Energiewende makes itself felt in other, more subtle ways. Bathroom faucets often have no manual taps, but sensors that only dispense water when you present your hands – no absent-minded soul will ever leave the water running as they exit. Step off the hotel elevator onto your floor, and the hallway almost instantly lights up, activated by motion sensors that ensure all is dark when no one is there to benefit from the light. Step into your hotel room, and you will find all electricity extinguished – until you slip your access card into a slot on the wall by the door. On entering a Canadian hotel room, by contrast, you would find the lights blazing, as they would have been since the cleaner finished up many hours before. (This card slot has an added practical benefit of making sure I never misplace my room key.)

More subtle is the revolutionary way the room is heated. The hotel has no furnace. Hot water is piped into the building from a plant some distance away, a plant which takes waste heat from industry and puts it to work once more. (More on the idea of District Energy, or DE, in my previous post.) Alternatively, in places not yet served by the District Energy network, buildings are served by micro-CHP (Combined Heat and Power) units. As the name suggests, these devices provide both warmth and electricity.
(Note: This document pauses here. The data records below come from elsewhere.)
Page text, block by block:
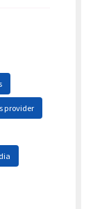
provider
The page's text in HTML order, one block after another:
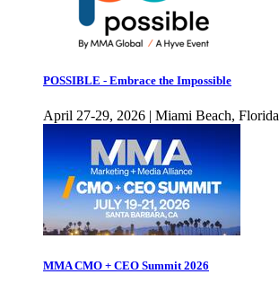
POSSIBLE - Embrace the Impossible
April 27-29, 2026 | Miami Beach, Florida
MMA CMO + CEO Summit 2026
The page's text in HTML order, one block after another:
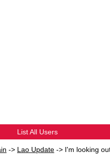
List All Users
-> Lao Update -> I'm looking
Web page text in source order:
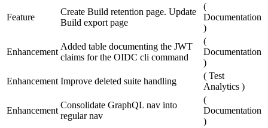
Feature
Create Build retention page. Update
Build export page
(
Documentation
)
Enhancement
Added table documenting the JWT
claims for the OIDC cli command
(
Documentation
)
Enhancement Improve deleted suite handling
( Test
Analytics )
Enhancement
Consolidate GraphQL nav into
regular nav
(
Documentation
)
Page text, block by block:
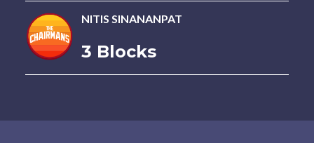
NITIS SINANANPAT
3 Blocks
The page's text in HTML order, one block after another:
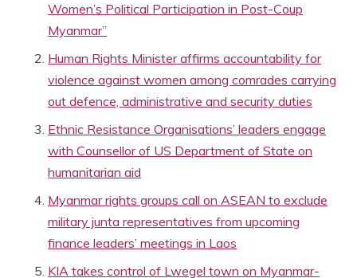
Women’s Political Participation in Post-Coup
Myanmar”
Human Rights Minister affirms accountability for
violence against women among comrades carrying
out defence, administrative and security duties
Ethnic Resistance Organisations’ leaders engage
with Counsellor of US Department of State on
humanitarian aid
Myanmar rights groups call on ASEAN to exclude
military junta representatives from upcoming
finance leaders’ meetings in Laos
KIA takes control of Lwegel town on Myanmar-
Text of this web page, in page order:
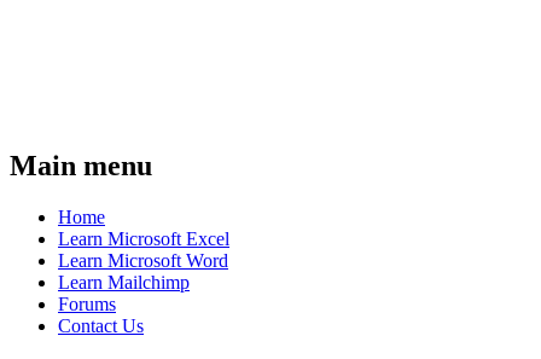
Main menu
Home
Learn Microsoft Excel
Learn Microsoft Word
Learn Mailchimp
Forums
Contact Us
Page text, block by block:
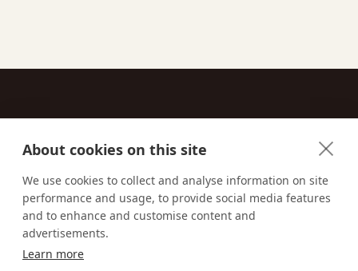
About cookies on this site
We use cookies to collect and analyse information on site
performance and usage, to provide social media features
and to enhance and customise content and
advertisements.
Learn more
Email us:techsupport@signaturetravelnetwork.com
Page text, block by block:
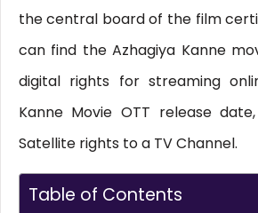
the central board of the film
can find the Azhagiya Kanne
digital rights for streaming
Kanne Movie OTT release
Satellite rights to a TV Channel.
Table of Contents
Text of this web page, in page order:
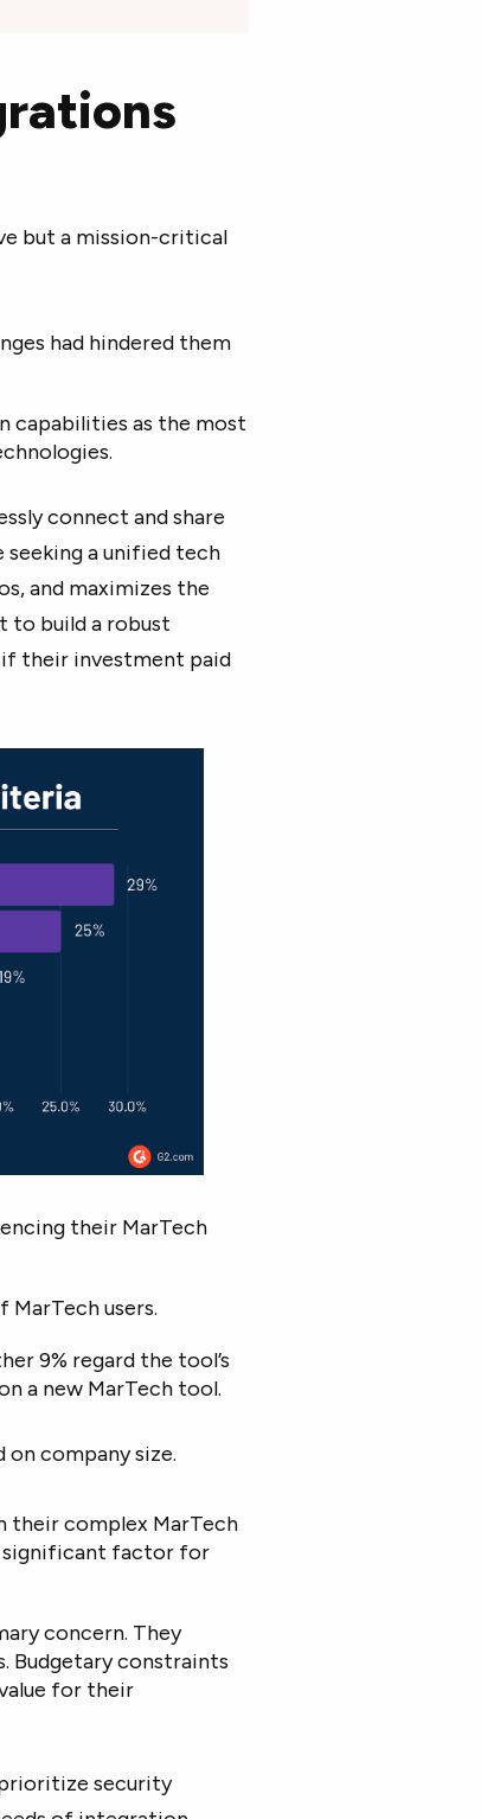
but a mission-critical
had hindered them
capabilities as the most
connect and share
seeking a unified tech
and maximizes the
to build a robust
their investment paid
their MarTech
MarTech users.
9% regard the tool’s
a new MarTech tool.
company size.
their complex MarTech
significant factor for
concern. They
Budgetary constraints
for their
security

DE and CHP are both largely invisible, their components hidden away in basements or buried under pavement.

Finally, and least conspicuous of all, are the elements of the building envelope – energy-efficient windows, insulation, weatherstripping, and air exchange systems – which together help to make European buildings half as energy intensive as their North American counterparts. Our hosts in the city of Bottrop spoke of a number of housing projects which are “net positive”, meaning that the buildings produce more energy than they use. Some such projects are targeted at members of society on the lowest rung of the economic ladder – low-income earners and beneficiaries of social assistance. These people stand to be hardest hit by rising energy prices, and so stand to benefit the most from a dwelling that receives cheques rather than bills from the local utility.

When I think about my home in Ontario, I realize that the province has really missed the boat with its Green Energy Act. So much of the focus is on green energy generation – wind, solar, and biogas. There is an energy conservation component, but it is the poor cousin. The Feed-In Tariff (FIT) program has more than its fair share of flaws, but it stands head and shoulders above the SaveOnEnergy program.
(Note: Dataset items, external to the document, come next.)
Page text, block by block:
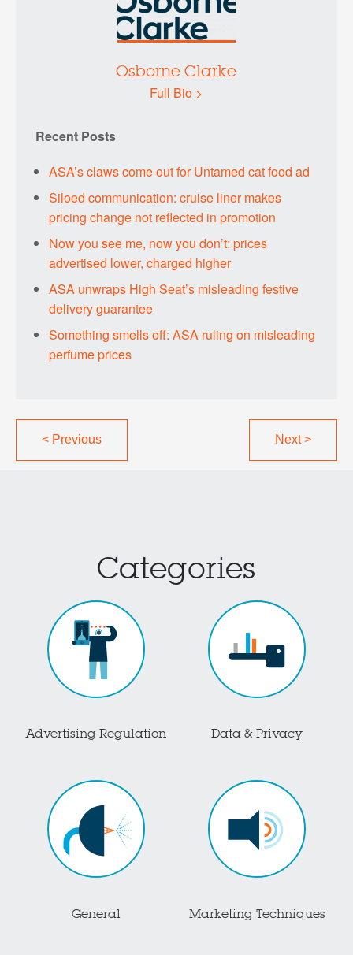
Osborne Clarke
Full Bio >
Recent Posts
ASA’s claws come out for Untamed cat food ad
Siloed communication: cruise liner makes
pricing change not reflected in promotion
Now you see me, now you don’t: prices
advertised lower, charged higher
ASA unwraps High Seat’s misleading festive
delivery guarantee
Something smells off: ASA ruling on misleading
perfume prices
<Previous Next>
Categories
Advertising Regulation Data & Privacy
General Marketing Techniques
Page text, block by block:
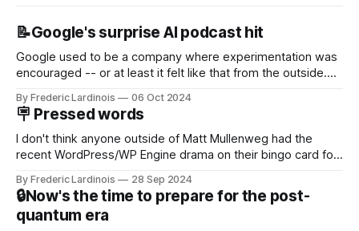
📝Google's surprise AI podcast hit
Google used to be a company where experimentation was
encouraged -- or at least it felt like that from the outside.
new product that was an immediate hit. But with
NotebookLM and its AI podcasts, Google finally scored an
By Frederic Lardinois 06 Oct 2024
🪧 Pressed words
I don't think anyone outside of Matt Mullenweg had the
recent WordPress/WP Engine drama on their bingo card for
that this is, in many ways, an extension of the open source
discussions
By Frederic Lardinois 28 Sep 2024
🔒Now's the time to prepare for the post-
quantum era
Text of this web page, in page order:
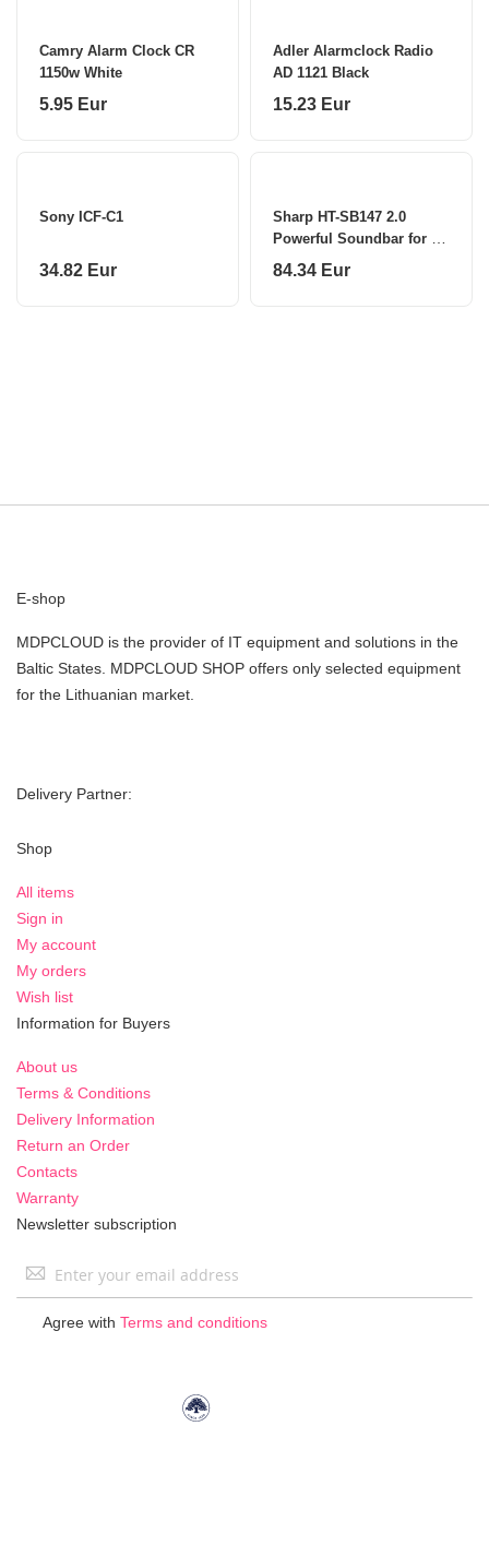
Camry Alarm Clock CR
1150w White
5.95 Eur
Adler Alarmclock Radio
AD 1121 Black
15.23 Eur
Sony ICF-C1
34.82 Eur
Sharp HT-SB147 2.0
Powerful Soundbar for TV
above 40" HDMI ARC/CEC
84.34 Eur
E-shop
MDPCLOUD is the provider of IT equipment and solutions in the
Baltic States. MDPCLOUD SHOP offers only selected equipment
for the Lithuanian market.
Delivery Partner:
Shop
All items
Sign in
My account
My orders
Wish list
Information for Buyers
About us
Terms & Conditions
Delivery Information
Return an Order
Contacts
Warranty
Newsletter subscription
Sign
Agree with Terms and conditions

Coal and oil are becoming ever more scarce and hence ever more expensive, and our environment cannot support their continued use. We need to replace all of our dirty energy generation systems with clean ones, make no mistake. This will be a hard hill to climb. But it will be far easier if the hill is shorter. At the same time as a revolution in green energy generation, North America needs a revolution in energy efficiency. District energy systems, combined heat and power, and building envelope improvements are all critical to shrinking the hill.

Our German TUCD hosts often spoke of everything they have yet to accomplish. They haven’t solved every problem – far from it. But they have made incredible progress. They have developed the technologies, the businesses, the public programs, and the social structures to make it happen. Through TUCD, they have been showing us how – we simply needed to ask.

In Germany, I’ve seen the hill. I’ve seen the way the German people are shrinking the hill at the same time as they are climbing it. And I am completely confident that North Americans can follow their lead.

We need our own energiewende. Our German friends are showing us the way.